Lenny blinked, half-pleased, half-alarmed by the attention. He hugged himself and then hugged Amina, who accepted it without question.
The group lingered a moment longer, the atmosphere lighter now. Gifts had been received, questions asked, and plans laid out. Outside, the day sloped toward midday. It was time to move.
Kai slung the sleek case with Elara's enhancers over his shoulder and glanced back at the cramped, humming menagerie. "We'll be in touch," he said, voice low. "If you find anything useful, let us know."
She waved him off with an absent-minded flick. "I'll keep feeding the beasts," she said. "And the ideas. Just don't get yourselves killed."

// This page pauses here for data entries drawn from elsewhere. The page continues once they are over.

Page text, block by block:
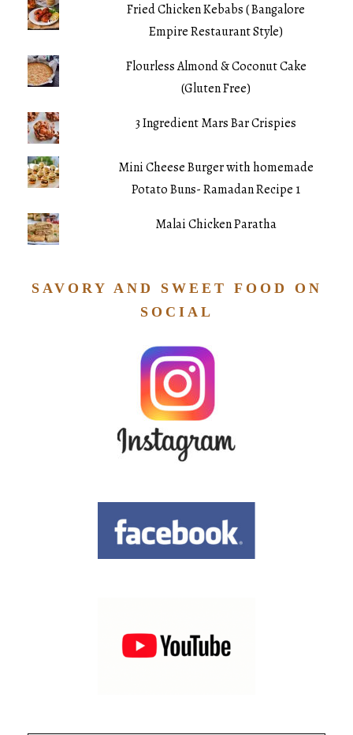
Fried Chicken Kebabs ( Bangalore
Empire Restaurant Style)
Flourless Almond & Coconut Cake
(Gluten Free)
3 Ingredient Mars Bar Crispies
Mini Cheese Burger with homemade
Potato Buns- Ramadan Recipe 1
Malai Chicken Paratha
SAVORY AND SWEET FOOD ON
SOCIAL
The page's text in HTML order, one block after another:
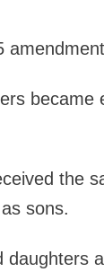
became
the
sons.
daughters
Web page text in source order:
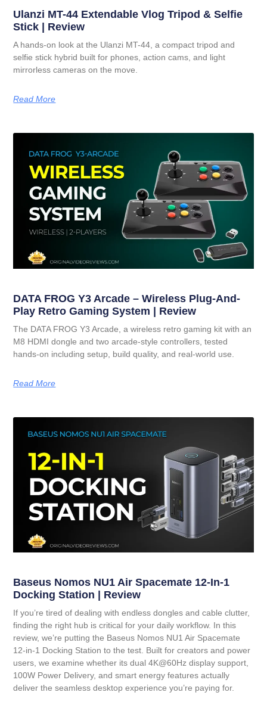
Ulanzi MT-44 Extendable Vlog Tripod & Selfie
Stick | Review
A hands-on look at the Ulanzi MT-44, a compact tripod and
selfie stick hybrid built for phones, action cams, and light
mirrorless cameras on the move.
Read More
DATA FROG Y3 Arcade – Wireless Plug-And-
Play Retro Gaming System | Review
The DATA FROG Y3 Arcade, a wireless retro gaming kit with an
M8 HDMI dongle and two arcade-style controllers, tested
hands-on including setup, build quality, and real-world use.
Read More
Baseus Nomos NU1 Air Spacemate 12-In-1
Docking Station | Review
If you’re tired of dealing with endless dongles and cable clutter,
finding the right hub is critical for your daily workflow. In this
review, we’re putting the Baseus Nomos NU1 Air Spacemate
12-in-1 Docking Station to the test. Built for creators and power
users, we examine whether its dual 4K@60Hz display support,
100W Power Delivery, and smart energy features actually
deliver the seamless desktop experience you’re paying for.

Nadya smiled ominously. "We'll try. No promises, though. And you know the drill, right?"
Elara raised a finger to her lips, mimicking zipping them shut. "I won't say a word."
There was a beat of silence between them, then they were off.
They filed out into the cool Romanian air - Lenny still compact, Takeshi silent and steady, Sven and Nadya trading barbs as usual, Isaac lugging a discreet, schemed plan in his mind.
For all the warped grandeur of Elara's lab and the moral fog it lay in, something simple held them: a ragtag band with a plan, with survival in their pockets and chaos at the ready.
Kai paused on the threshold and looked at each of them: a blindfolded swordsman, a kid who could turn into a giant lizard, two Russians who treated the world like a bar, a one-armed idealist, and a quiet healer. An odd group to say the least.
"Right," he said. "Now we figure out how to get across the world without being arrested, murdered, or enthusiastically experimented on."